À l’école primaire, Mew est chahuté par des garçons qui le traitent de mauviette et de pianiste! Tong vole à son secours, récolte une rouste et son amitié. Il habite en face de l’appartement de Mew qui vit seul avec sa grand-mère. Orphelin, il est très attaché à cette grand mère qui se réfugie dans le passé de son mari musicien. La famille catholique de Tong parait heureuse, ils possèdent une belle maison. Le père a les yeux de Chimène pour sa grande fille Tang. Il intercède souvent auprès de sa femme afin qu’elle lui octroie plus d’indépendance. Lors d’un séjour à Chiang Mai, au nord de la Thaïlande, l’adolescente disparait alors que ses parents avaient accepté à contre cœur qu’elle randonne avec des amis. Ce drame les bouleverse profondément. Le père s’accuse de l’avoir autorisé à participer à cette funeste excursion. Tong trouve auprès de Mew du réconfort et en remerciement il lui offre un cadeau pour son anniversaire. Toutefois les parents déménagent laissant Mew seul et triste.

Witwisit Hiranyawongkul & Mario Mauer

Six années plus tard Mew (Witwisit Hiranyawongkul) compose et chante dans le groupe August, un boy’s band  qui remporte du succès. Le choupinou Mew est courtisé en vain par sa voisine, Ying, la seule apparemment à ignorer qu’il est guère sensible aux charmes féminins. On se demande d’ailleurs s’il a conscience de son inappétence pour les filles. Une scène assez drôle le voit à un cours de secourisme. Son partenaire doit effectuer un bouche à bouche ce qui l’effraie d’autant. Il accuse Mew d’en profiter pour l’embrasser ! Ying décide de passer outre et à l’aide d’un manuel de superstitions elle teste différentes recettes pour s’attirer les faveurs de son voisin.
Tong (Mario Maurer), tout aussi craquant en plus costaud, termine sa scolarité au lycée. Il a une copine, la charmante Donut que tous les garçons de sa classe lui envient jalousement. Dans sa famille, c’est la grande déprime.
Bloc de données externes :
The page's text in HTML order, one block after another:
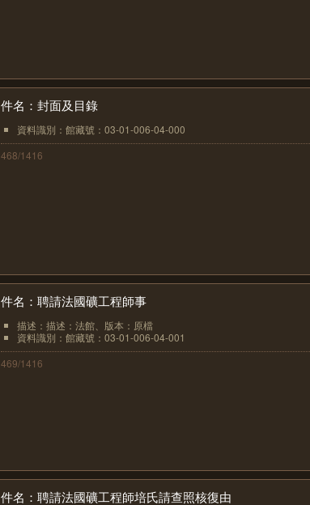
件名：封面及目錄
資料識別：館藏號：03-01-006-04-000
468/1416
件名：聘請法國礦工程師事
描述：描述：法館、版本：原檔
資料識別：館藏號：03-01-006-04-001
469/1416
件名：聘請法國礦工程師培氏請查照核復由
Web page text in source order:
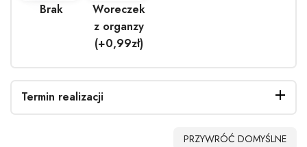
Brak
Woreczek
z organzy
(+0,99zł)
Termin realizacji
PRZYWRÓĆ DOMYŚLNE
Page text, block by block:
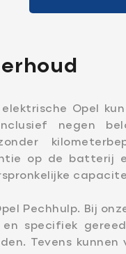
Opel
negen
op de batterij
Pechhulp. Bij
specifiek
Tevens kunnen
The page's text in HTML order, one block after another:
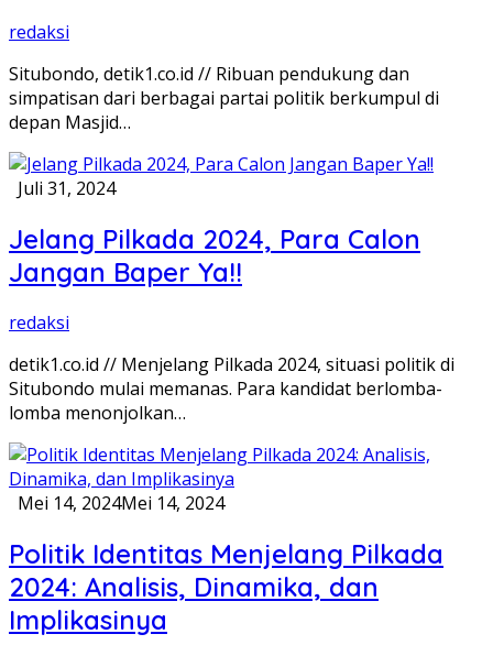
redaksi
Situbondo, detik1.co.id // Ribuan pendukung dan
simpatisan dari berbagai partai politik berkumpul di
depan Masjid…
Juli 31, 2024
Jelang Pilkada 2024, Para Calon
Jangan Baper Ya!!
redaksi
detik1.co.id // Menjelang Pilkada 2024, situasi politik di
Situbondo mulai memanas. Para kandidat berlomba-
lomba menonjolkan…
Mei 14, 2024Mei 14, 2024
Politik Identitas Menjelang Pilkada
2024: Analisis, Dinamika, dan
Implikasinya
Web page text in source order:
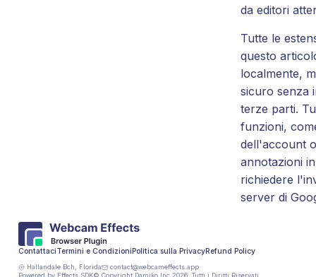
da editori
Tutte le
questo
localmente,
sicuro senza
terze parti.
funzioni,
dell'account
annotazioni
richiedere
server di
ContattaciTermini e CondizioniPolitica sulla PrivacyRefund Policy
Hallandale Bch, Florida
contact@webcameffects.app
Powered by Effects SDK© Copyright Damiko Inc 2026 . Tutti i Diritti Riservati.
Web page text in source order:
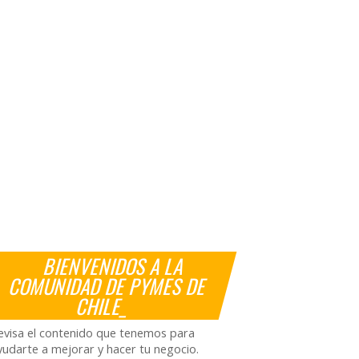
BIENVENIDOS A LA
COMUNIDAD DE PYMES DE
CHILE_
el contenido que tenemos para
a mejorar y hacer tu negocio.
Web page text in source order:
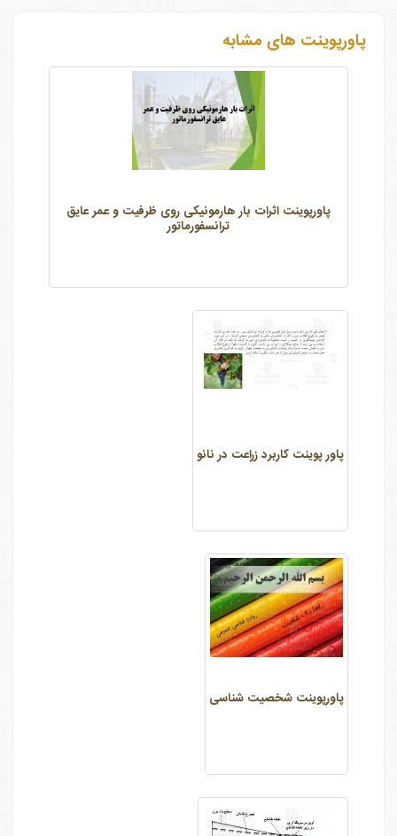
پاورپوینت های مشابه
پاورپوینت اثرات بار هارمونیکی روی ظرفیت و عمر عایق
ترانسفورماتور
پاور پوینت کاربرد زراعت در نانو
پاورپوینت شخصیت شناسی
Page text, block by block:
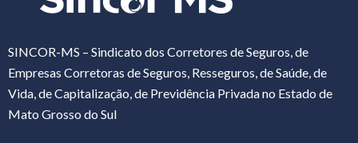
SINCOR-MS – Sindicato dos Corretores de Seguros, de
Empresas Corretoras de Seguros, Resseguros, de Saúde, de
Vida, de Capitalização, de Previdência Privada no Estado de
Mato Grosso do Sul
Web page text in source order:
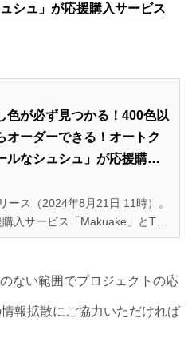
シュ」が応援購入サービス
色が必ず見つかる！400色以
オーダーできる！オートク
ルなシュシュ」が応援購入
ス（2024年8月21日 11時）。
入サービス「Makuake」とTE
フォーム「TEAM EXPO ENGI
ない範囲でプロジェクトの応
報拡散にご協力いただければ
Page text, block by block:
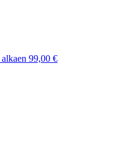
alkaen 99,00 €
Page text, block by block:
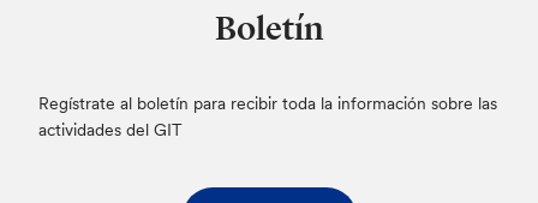
Boletín
Regístrate al boletín para recibir toda la información sobre las
actividades del GIT
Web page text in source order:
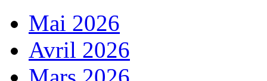
Mai 2026
Avril 2026
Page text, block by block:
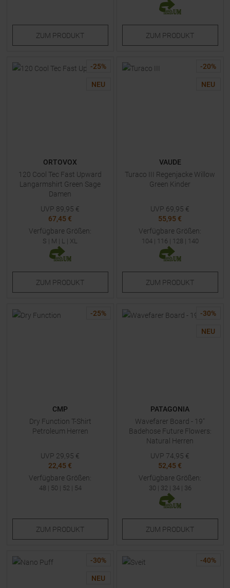
ZUM PRODUKT ZUM PRODUKT
-25%
NEU
ORTOVOX
120 Cool Tec Fast Upward
Langarmshirt Green Sage
Damen
UVP 89,95 €
67,45 €
Verfügbare Größen:
S | M | L | XL
ZUM PRODUKT
-20%
NEU
VAUDE
Turaco III Regenjacke Willow
Green Kinder
UVP 69,95 €
55,95 €
Verfügbare Größen:
104| 116 | 128 | 140
ZUM PRODUKT
-25%
CMP
Dry Function T-Shirt
Petroleum Herren
UVP 29,95 €
22,45 €
Verfügbare Größen:
48 | 50 | 52| 54
ZUM PRODUKT
-30%
NEU
PATAGONIA
Wavefarer Board - 19"
Badehose Future Flowers:
Natural Herren
UVP 74,95 €
52,45 €
Verfügbare Größen:
30 | 32| 34| 36
ZUM PRODUKT
-30%
NEU
-40%

Le père neurasthénique squatte le canapé à écluser des litres d’alcool. Il ne se remet pas de la disparition de sa fille chérie. Sa femme dirige la maisonnée. Le fils doit se plier aux exigences d’une mère qui régimente ses activités. Tong souffre dans ce climat pesant et oppressant. Les deux adolescents se croisent dans le quartier de Siam, un grand centre commercial où la jeunesse de Bangkok a l’habitude de déambuler. Ils renouent presque aussitôt leur relation. Avec surprise et plaisir chacun découvre qu’il n’a pas oublié son ancien ami. Ces retrouvailles relancent la créativité musicale de Mew. Pour sa part Tong en profite pour délaisser Donut avec laquelle il s’ennuie… à la grande consternation de ses copains.

Mew compose des chansons d’amour qui plaisent au producteur du groupe. Celui-ci demande à June, une jeune assistante de cornaquer le groupe, de fructifier leur renommé. Tong qui assiste aux répétitions du groupe fait sa connaissance et il est stupéfié de la ressemblance avec sa sœur. Elle est le sosie parfait de Tang. Il l’emmène rencontrer sa mère qui est aussi troublée. Elle lui propose de jouer le rôle de sa fille disparue en espérant ainsi sortir son mari de sa mélancolie. June se prête au jeu.
Lors d’une soirée pour fêter le retour de Tang/June, la mère surprend son fils embrasser tendrement Mew. Ne supportant pas cet amour elle interdit à Mew de le revoir. La castratrice argumente qu’elle souhaite que Tong réussisse ses études, décroche un bon métier et épouse une femme. Mew obtempère et coupe toutes relations avec son amant. Du coup il perd aussi son inspiration. Finalement Mew recouvre son talent de musicien. Tong outrepasse l’interdit maternel et se rend au concert du boy’s band, au mécontentement de Donut et aussi de Ying obligée de reconnaître l’altersexualité des deux adolescents. Après le concert Mew déclare à Tong je ne peux pas être ton petit ami mais cela ne veut pas dire que je ne t’aime pas. Rentré chez lui, Mew pleure doucement. On nous laisse imaginer la suite…
Un sympathique film thaïlandais. Une romance pour adolescents à connotation altersexuelle dont j’imagine que le réalisateur a voulu en atténuer le caractère trop explicite. Prudent, Chookiat Sakveerakul révèle qu’il a pris soin d’éviter le label gay pour son film et il note l’importance des réactions homophobes de certains spectateurs lors des projections.
La publicité en Thaïlande a édulcoré l’aspect gay en insistant sur les relations entre garçons et filles comme l’affiche tend à le souligner. 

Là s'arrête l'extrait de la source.